Of course, it is true that seasonal factors (such as “Sell on May and Go Away”[11]) can affect the market’s activities. These signify as statistical metrics that are subject to margins of error.

In other words, there would likely be more significant variables that may influence the markets than plain seasonality. And as said above, a major force will be politics.

Bottom line:

The actions in the Phisix reflect on its tight connection with the global financial markets. And these activities have likewise echoed the actions of commodity markets.

These conjoint motions represent as symptoms or signs of major forces operating beyond the superficial understanding of the consensus on what propel the actions in the marketplace. Such force is the policy induced boom bust cycles.

Because of this tight correlations, any extrapolations or predictions of decoupling will likely be falsified when the markets undergoes another episode of spasms. Decoupling under today’s US Dollar based system will prove to be a charade.

For now, the stalled rally in the Phisix has coincided with the weakness of global equity markets and commodity prices. Such infirmities appear to have been orchestrated, perhaps specifically designed to achieve unannounced political goals.

Yet a rally in the commodity sphere, which should manifest mostly a decline of the US dollar, will translate to a rally in the Phisix and the Peso.

This rally could happen anytime.


[1] See Financial Repression Drives The Bond Markets, May 23, 2011

[2] See War on Commodities: Intervention Phase Worsens and Spreads With More Credit Margin Hikes!, May 14, 2011

[3] See War on Speculators: Restricting Short Sales on Sovereign Debt and Equities, May 18, 2011

[4] nation.foxnews.com Watch Out! Feds Could Seize Your Private Retirement Savings, May 23, 2011

[5] See US CPI Inflation’s Smoke and Mirror Statistics, May 18, 2011

[6] See The US Dollar’s Dependence On Quantitative Easing, March 20, 2011

[7] See Mainstream Calls For More Quantitative Easing, May 24, 2011

[8] Wood, Christopher The new bond conundrum, Greed & Fear, CLSA May 6, 2011 scribd.com

[9] See The US Stock Markets As Target of US Federal Reserve Policies, May 12, 2011

[10] See Stock Market Investing: Will Reading Political Tea Leaves Be A Better Gauge?, November 30, 2008

[11] See Global Equity Markets: Sell in May and Go Away?, May 16, 2011

1 comment:

Anonymous said...

Senor, I like your insight on possible positive correlation between GOLD and Phisix. It would have given us insight and guide us on long term risk on / risk off activities by global funds.

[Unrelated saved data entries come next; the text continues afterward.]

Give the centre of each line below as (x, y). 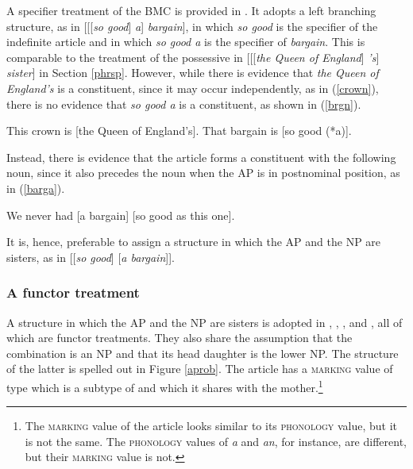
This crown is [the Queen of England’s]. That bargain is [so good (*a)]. (179, 131)
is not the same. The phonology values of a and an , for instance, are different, (216, 441)
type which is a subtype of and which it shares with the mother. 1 (165, 386)
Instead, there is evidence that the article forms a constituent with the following (201, 157)
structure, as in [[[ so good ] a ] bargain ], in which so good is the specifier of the (192, 26)
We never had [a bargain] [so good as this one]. (121, 215)
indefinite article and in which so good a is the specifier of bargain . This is (186, 42)
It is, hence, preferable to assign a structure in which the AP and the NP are (194, 242)
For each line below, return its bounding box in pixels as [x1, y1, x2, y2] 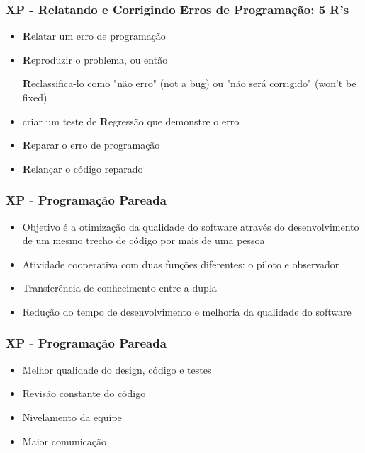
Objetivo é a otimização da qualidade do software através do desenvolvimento [22, 219, 359, 234]
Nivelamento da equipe [22, 409, 122, 424]
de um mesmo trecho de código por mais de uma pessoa [22, 233, 265, 248]
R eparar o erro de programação [22, 137, 160, 152]
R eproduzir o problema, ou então [22, 52, 168, 67]
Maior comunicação [22, 433, 107, 448]
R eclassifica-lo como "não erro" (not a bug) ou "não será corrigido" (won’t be [22, 76, 356, 91]
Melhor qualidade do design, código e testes [22, 362, 212, 377]
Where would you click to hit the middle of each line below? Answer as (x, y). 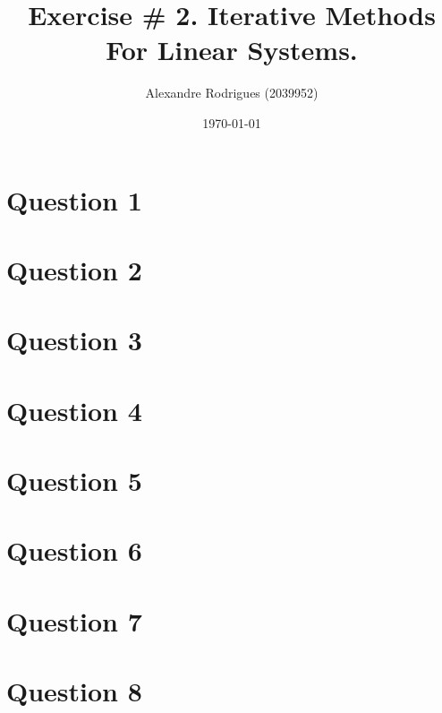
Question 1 (74, 199)
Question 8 (74, 691)
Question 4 (74, 410)
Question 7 (74, 620)
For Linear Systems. (232, 50)
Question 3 (74, 340)
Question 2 (74, 269)
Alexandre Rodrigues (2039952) (232, 93)
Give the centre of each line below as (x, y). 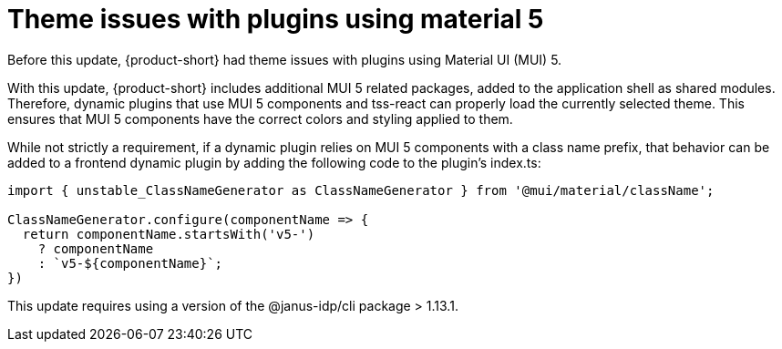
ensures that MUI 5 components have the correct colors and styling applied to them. (260, 118)
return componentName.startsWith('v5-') (169, 234)
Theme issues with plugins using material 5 (276, 19)
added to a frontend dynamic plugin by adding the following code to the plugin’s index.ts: (274, 162)
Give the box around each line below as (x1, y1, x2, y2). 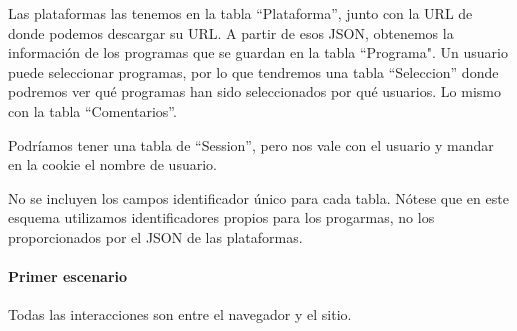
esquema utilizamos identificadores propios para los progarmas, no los (8, 207, 435, 228)
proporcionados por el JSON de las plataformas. (8, 226, 303, 247)
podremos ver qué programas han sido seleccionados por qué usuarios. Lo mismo (8, 81, 501, 102)
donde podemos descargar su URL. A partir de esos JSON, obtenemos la (8, 22, 454, 43)
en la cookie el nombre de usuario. (8, 154, 217, 175)
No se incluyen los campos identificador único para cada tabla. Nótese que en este (8, 187, 509, 208)
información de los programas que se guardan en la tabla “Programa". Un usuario (8, 42, 508, 63)
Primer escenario (8, 266, 128, 287)
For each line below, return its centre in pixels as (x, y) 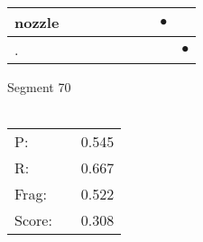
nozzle (37, 22)
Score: (33, 220)
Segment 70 (39, 87)
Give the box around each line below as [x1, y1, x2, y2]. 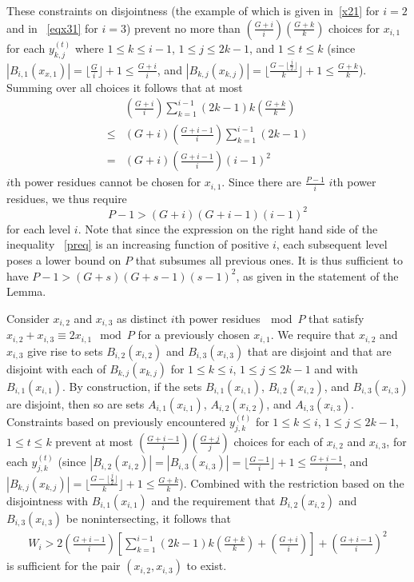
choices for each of [233, 433, 323, 449]
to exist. [186, 557, 227, 574]
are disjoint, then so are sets [6, 395, 145, 412]
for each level [6, 220, 71, 237]
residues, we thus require [6, 189, 127, 206]
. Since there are [221, 173, 301, 190]
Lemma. [6, 283, 46, 300]
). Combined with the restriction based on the [179, 474, 404, 491]
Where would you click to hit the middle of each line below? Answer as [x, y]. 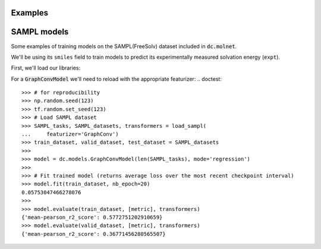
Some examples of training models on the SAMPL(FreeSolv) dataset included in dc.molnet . [124, 46]
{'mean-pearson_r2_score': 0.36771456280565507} [94, 234]
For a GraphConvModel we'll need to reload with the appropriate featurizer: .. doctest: [117, 79]
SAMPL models [40, 32]
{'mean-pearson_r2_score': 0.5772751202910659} [92, 217]
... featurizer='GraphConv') [70, 134]
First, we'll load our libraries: [45, 68]
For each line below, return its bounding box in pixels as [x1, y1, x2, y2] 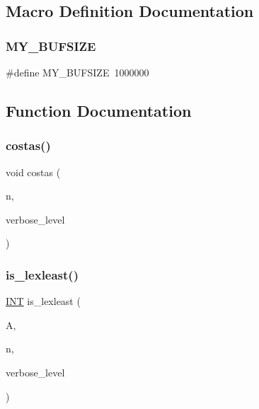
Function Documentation [6, 99, 192, 121]
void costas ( [6, 164, 61, 179]
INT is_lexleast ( [6, 294, 81, 309]
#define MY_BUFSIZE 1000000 [6, 65, 149, 79]
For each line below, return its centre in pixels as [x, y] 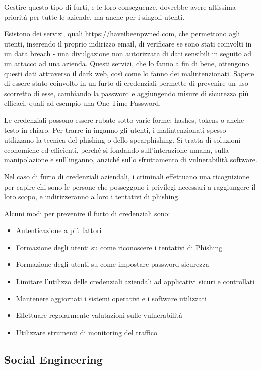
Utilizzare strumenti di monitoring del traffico [87, 332]
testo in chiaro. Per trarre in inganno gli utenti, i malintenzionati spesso [115, 130]
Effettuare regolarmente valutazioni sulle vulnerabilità [99, 315]
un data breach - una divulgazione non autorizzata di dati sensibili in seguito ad [128, 53]
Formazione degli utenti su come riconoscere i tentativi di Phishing [119, 247]
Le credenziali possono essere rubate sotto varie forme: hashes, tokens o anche [124, 120]
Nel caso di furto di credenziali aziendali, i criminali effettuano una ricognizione [127, 176]
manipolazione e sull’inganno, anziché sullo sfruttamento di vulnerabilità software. [131, 159]
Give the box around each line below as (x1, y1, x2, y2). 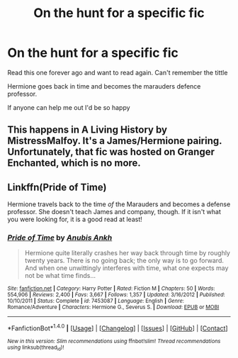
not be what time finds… (24, 272, 96, 280)
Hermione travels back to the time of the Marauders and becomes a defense (7, 200, 231, 208)
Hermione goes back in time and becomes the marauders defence (7, 82, 201, 90)
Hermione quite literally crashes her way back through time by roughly (24, 249, 230, 257)
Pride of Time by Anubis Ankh (7, 233, 113, 242)
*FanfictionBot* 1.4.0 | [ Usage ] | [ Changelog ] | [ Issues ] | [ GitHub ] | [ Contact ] (7, 323, 228, 332)
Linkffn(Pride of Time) (7, 181, 107, 193)
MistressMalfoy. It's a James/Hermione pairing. (7, 135, 222, 147)
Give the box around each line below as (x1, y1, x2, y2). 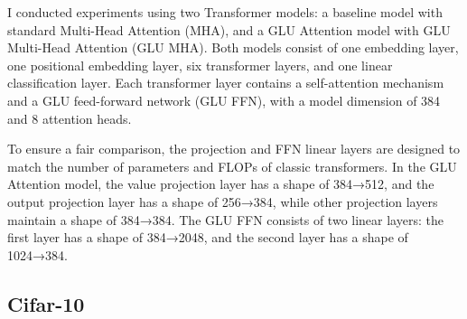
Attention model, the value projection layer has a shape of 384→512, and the (7, 174, 434, 193)
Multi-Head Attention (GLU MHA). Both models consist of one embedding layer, (7, 38, 459, 57)
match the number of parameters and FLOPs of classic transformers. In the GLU (7, 156, 457, 175)
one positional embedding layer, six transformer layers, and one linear (7, 55, 393, 74)
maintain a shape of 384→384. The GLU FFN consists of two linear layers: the (7, 210, 444, 229)
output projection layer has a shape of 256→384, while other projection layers (7, 192, 438, 211)
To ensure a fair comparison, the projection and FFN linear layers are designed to (7, 139, 461, 158)
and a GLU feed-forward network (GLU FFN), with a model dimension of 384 (7, 90, 441, 109)
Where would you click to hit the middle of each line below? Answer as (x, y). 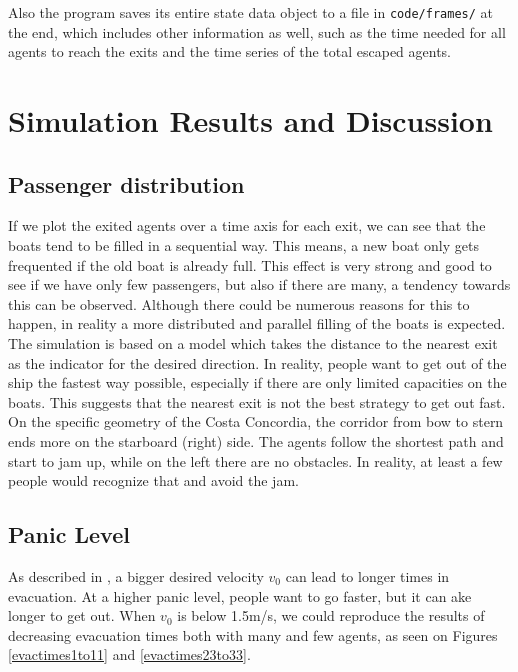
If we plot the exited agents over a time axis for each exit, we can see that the (247, 225)
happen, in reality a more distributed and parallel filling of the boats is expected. (257, 323)
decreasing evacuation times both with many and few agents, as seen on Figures (253, 634)
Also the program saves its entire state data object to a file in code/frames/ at (250, 12)
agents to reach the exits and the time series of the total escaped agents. (230, 51)
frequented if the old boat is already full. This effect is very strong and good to (250, 264)
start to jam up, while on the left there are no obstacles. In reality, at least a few (255, 460)
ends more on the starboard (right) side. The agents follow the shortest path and (256, 440)
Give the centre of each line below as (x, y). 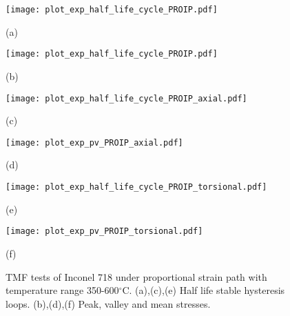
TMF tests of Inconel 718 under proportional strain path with (136, 276)
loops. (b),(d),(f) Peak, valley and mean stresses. (108, 303)
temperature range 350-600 (62, 290)
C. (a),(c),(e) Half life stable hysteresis (204, 290)
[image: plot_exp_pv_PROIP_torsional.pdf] (104, 231)
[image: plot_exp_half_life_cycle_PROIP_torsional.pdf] (136, 187)
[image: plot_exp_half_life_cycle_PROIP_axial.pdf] (126, 98)
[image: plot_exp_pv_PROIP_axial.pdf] (94, 142)
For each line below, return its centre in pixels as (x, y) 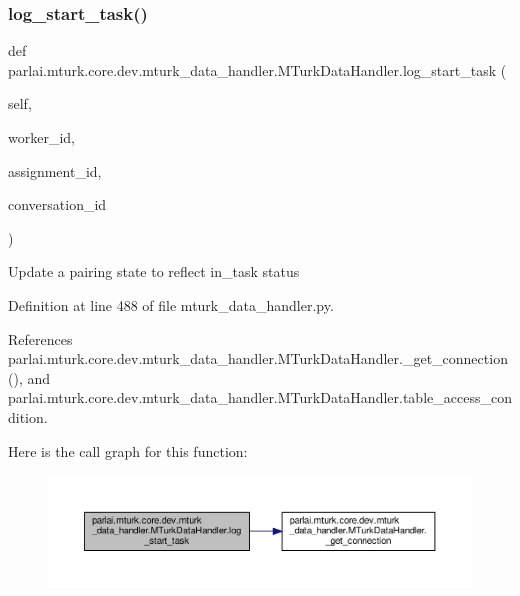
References (40, 338)
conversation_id (57, 204)
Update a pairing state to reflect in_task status (154, 271)
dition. (28, 416)
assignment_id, (55, 170)
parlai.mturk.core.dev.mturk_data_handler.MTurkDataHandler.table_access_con (260, 397)
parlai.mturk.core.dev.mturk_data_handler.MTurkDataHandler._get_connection (258, 358)
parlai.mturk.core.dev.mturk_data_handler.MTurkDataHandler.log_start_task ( (257, 69)
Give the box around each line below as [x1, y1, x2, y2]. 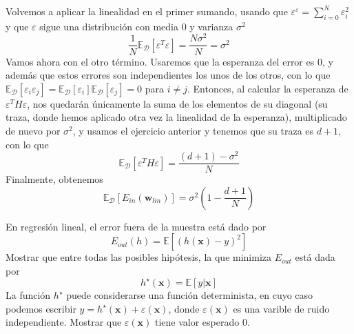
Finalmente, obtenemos [6, 172, 103, 186]
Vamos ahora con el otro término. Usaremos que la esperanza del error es [6, 54, 315, 68]
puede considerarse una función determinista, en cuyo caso [66, 288, 313, 302]
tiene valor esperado [155, 315, 240, 329]
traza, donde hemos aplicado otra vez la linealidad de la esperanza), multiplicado [6, 110, 347, 124]
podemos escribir [6, 301, 76, 315]
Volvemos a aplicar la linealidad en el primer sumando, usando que [6, 4, 288, 18]
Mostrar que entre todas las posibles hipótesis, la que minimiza [6, 250, 272, 264]

Unfortunately, while we do see similarities in the ebb and flow by the two in the overlap chart you provided, the short-term and long term correlation data do not support the hypothesis.

5-Period Corr(Phisix, GOLD)= 0.17
21-Period Corr(Phisix, GOLD)= -0.048
126-Period Corr(Phisix, GOLD)= -0.056
252-Period Corr(Phisix, GOLD)= -0.061

The structural difference is even more glaring when one look at their respective normalized returns where GOLD follows the cycle of the DJIA more than it does the Phisix.

Anyway, these are just rough observations on my part. Again, I like the insight you propose. I just don't know how to show it using hard data just yet. Thanks!